Items from a data source:

****

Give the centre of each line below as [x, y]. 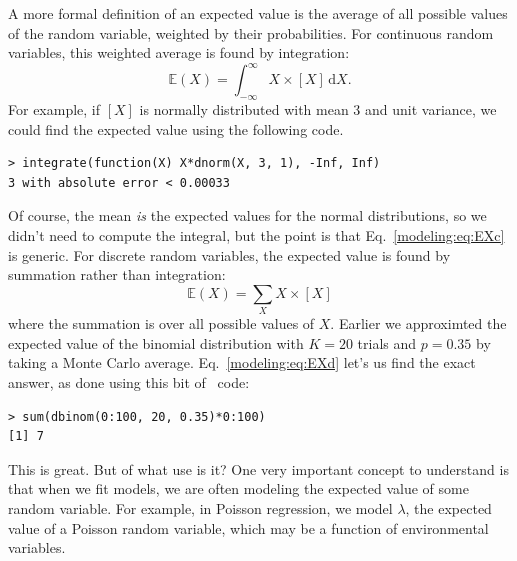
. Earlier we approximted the [418, 323]
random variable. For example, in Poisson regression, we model [200, 507]
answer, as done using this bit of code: [129, 381]
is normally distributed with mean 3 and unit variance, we [318, 109]
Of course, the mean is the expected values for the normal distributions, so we [247, 215]
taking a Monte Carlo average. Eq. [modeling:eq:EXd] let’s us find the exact [242, 362]
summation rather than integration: [117, 274]
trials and [387, 342]
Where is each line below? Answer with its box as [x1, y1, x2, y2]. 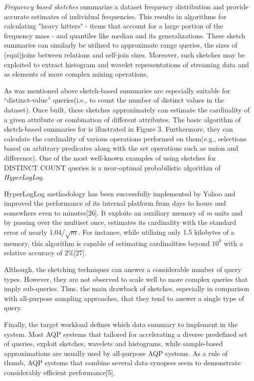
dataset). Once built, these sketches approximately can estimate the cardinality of [4, 104, 250, 114]
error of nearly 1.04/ [4, 227, 65, 237]
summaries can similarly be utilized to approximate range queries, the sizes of [4, 40, 237, 50]
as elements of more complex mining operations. [4, 69, 149, 79]
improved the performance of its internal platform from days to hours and [4, 198, 226, 208]
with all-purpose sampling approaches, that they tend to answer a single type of [4, 293, 244, 303]
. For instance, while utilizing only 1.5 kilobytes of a [78, 227, 234, 237]
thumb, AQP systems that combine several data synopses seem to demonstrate [4, 357, 241, 368]
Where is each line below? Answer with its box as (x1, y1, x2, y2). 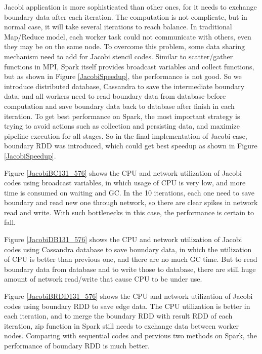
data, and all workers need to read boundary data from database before (4, 91, 226, 101)
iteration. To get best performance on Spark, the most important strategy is (4, 110, 240, 121)
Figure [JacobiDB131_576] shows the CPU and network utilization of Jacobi (4, 234, 242, 245)
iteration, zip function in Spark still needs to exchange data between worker (4, 320, 239, 331)
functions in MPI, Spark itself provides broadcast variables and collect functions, (4, 61, 254, 71)
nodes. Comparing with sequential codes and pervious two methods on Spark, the (4, 330, 257, 341)
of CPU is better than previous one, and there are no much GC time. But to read (4, 254, 257, 264)
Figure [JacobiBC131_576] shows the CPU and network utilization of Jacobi (4, 167, 242, 178)
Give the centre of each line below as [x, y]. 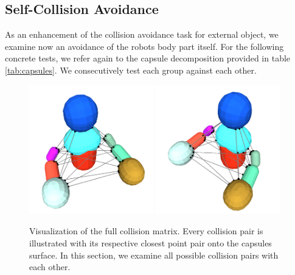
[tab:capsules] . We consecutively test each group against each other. [131, 70]
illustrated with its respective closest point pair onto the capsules [151, 243]
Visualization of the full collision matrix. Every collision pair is [146, 231]
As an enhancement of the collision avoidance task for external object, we [142, 34]
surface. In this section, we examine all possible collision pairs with [154, 255]
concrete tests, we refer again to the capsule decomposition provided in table [148, 58]
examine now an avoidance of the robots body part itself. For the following [144, 46]
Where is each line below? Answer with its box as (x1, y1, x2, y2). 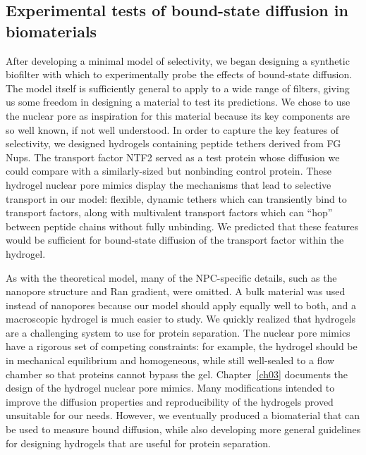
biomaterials (6, 20, 97, 42)
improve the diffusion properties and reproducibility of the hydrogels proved (6, 394, 334, 409)
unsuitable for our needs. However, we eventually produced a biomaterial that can (6, 408, 360, 423)
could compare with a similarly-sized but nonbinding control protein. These (6, 163, 332, 178)
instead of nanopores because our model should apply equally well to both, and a (6, 297, 357, 312)
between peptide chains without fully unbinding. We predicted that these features (6, 218, 359, 233)
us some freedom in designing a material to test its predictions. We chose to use (6, 94, 350, 109)
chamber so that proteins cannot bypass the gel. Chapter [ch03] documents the (6, 366, 348, 381)
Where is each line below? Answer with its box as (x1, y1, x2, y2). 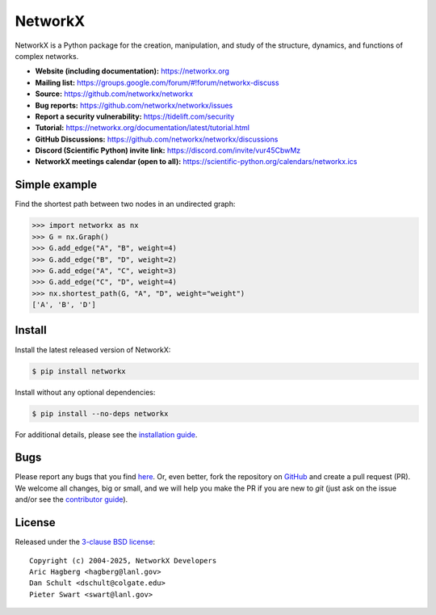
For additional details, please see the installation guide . (15, 429, 198, 440)
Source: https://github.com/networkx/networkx (35, 89, 194, 99)
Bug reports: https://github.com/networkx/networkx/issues (35, 100, 233, 110)
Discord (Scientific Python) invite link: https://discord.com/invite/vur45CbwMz (35, 145, 301, 155)
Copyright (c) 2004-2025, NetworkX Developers (29, 556, 217, 565)
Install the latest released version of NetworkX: (15, 344, 171, 355)
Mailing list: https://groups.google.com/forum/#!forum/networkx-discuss (35, 78, 279, 87)
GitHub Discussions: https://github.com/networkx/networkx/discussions (35, 134, 279, 144)
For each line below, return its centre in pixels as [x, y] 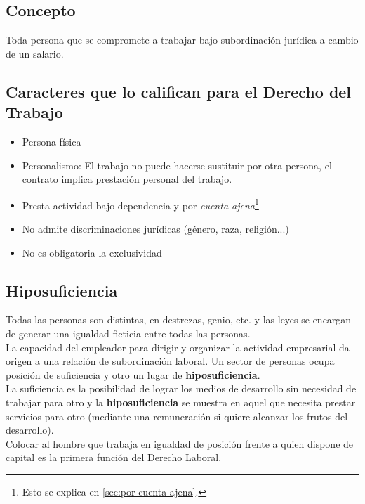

****

● WORK ORDER:
Copy every record exactly as it appears, apart from any pictures.

● EXPECTED OUTPUT:
Give the centre of each line below as [x, y]. 
. Earlier we approximted the [418, 323]
random variable. For example, in Poisson regression, we model [200, 507]
answer, as done using this bit of code: [129, 381]
is normally distributed with mean 3 and unit variance, we [318, 109]
Of course, the mean is the expected values for the normal distributions, so we [247, 215]
taking a Monte Carlo average. Eq. [modeling:eq:EXd] let’s us find the exact [242, 362]
summation rather than integration: [117, 274]
trials and [387, 342]
Where is each line below? Answer with its box as [x1, y1, x2, y2]. 
dataset). Once built, these sketches approximately can estimate the cardinality of [4, 104, 250, 114]
error of nearly 1.04/ [4, 227, 65, 237]
summaries can similarly be utilized to approximate range queries, the sizes of [4, 40, 237, 50]
as elements of more complex mining operations. [4, 69, 149, 79]
improved the performance of its internal platform from days to hours and [4, 198, 226, 208]
with all-purpose sampling approaches, that they tend to answer a single type of [4, 293, 244, 303]
. For instance, while utilizing only 1.5 kilobytes of a [78, 227, 234, 237]
thumb, AQP systems that combine several data synopses seem to demonstrate [4, 357, 241, 368]
Where is each line below? Answer with its box as (x1, y1, x2, y2). 
data, and all workers need to read boundary data from database before (4, 91, 226, 101)
iteration. To get best performance on Spark, the most important strategy is (4, 110, 240, 121)
Figure [JacobiDB131_576] shows the CPU and network utilization of Jacobi (4, 234, 242, 245)
iteration, zip function in Spark still needs to exchange data between worker (4, 320, 239, 331)
functions in MPI, Spark itself provides broadcast variables and collect functions, (4, 61, 254, 71)
nodes. Comparing with sequential codes and pervious two methods on Spark, the (4, 330, 257, 341)
of CPU is better than previous one, and there are no much GC time. But to read (4, 254, 257, 264)
Figure [JacobiBC131_576] shows the CPU and network utilization of Jacobi (4, 167, 242, 178)
Give the centre of each line below as [x, y]. 
[tab:capsules] . We consecutively test each group against each other. [131, 70]
illustrated with its respective closest point pair onto the capsules [151, 243]
Visualization of the full collision matrix. Every collision pair is [146, 231]
As an enhancement of the collision avoidance task for external object, we [142, 34]
surface. In this section, we examine all possible collision pairs with [154, 255]
concrete tests, we refer again to the capsule decomposition provided in table [148, 58]
examine now an avoidance of the robots body part itself. For the following [144, 46]
Where is each line below? Answer with its box as (x1, y1, x2, y2). 
biomaterials (6, 20, 97, 42)
improve the diffusion properties and reproducibility of the hydrogels proved (6, 394, 334, 409)
unsuitable for our needs. However, we eventually produced a biomaterial that can (6, 408, 360, 423)
could compare with a similarly-sized but nonbinding control protein. These (6, 163, 332, 178)
instead of nanopores because our model should apply equally well to both, and a (6, 297, 357, 312)
between peptide chains without fully unbinding. We predicted that these features (6, 218, 359, 233)
us some freedom in designing a material to test its predictions. We chose to use (6, 94, 350, 109)
chamber so that proteins cannot bypass the gel. Chapter [ch03] documents the (6, 366, 348, 381)
Where is each line below? Answer with its box as (x1, y1, x2, y2). 
For additional details, please see the installation guide . (15, 429, 198, 440)
Source: https://github.com/networkx/networkx (35, 89, 194, 99)
Bug reports: https://github.com/networkx/networkx/issues (35, 100, 233, 110)
Discord (Scientific Python) invite link: https://discord.com/invite/vur45CbwMz (35, 145, 301, 155)
Copyright (c) 2004-2025, NetworkX Developers (29, 556, 217, 565)
Install the latest released version of NetworkX: (15, 344, 171, 355)
Mailing list: https://groups.google.com/forum/#!forum/networkx-discuss (35, 78, 279, 87)
GitHub Discussions: https://github.com/networkx/networkx/discussions (35, 134, 279, 144)
For each line below, return its centre in pixels as [x, y] 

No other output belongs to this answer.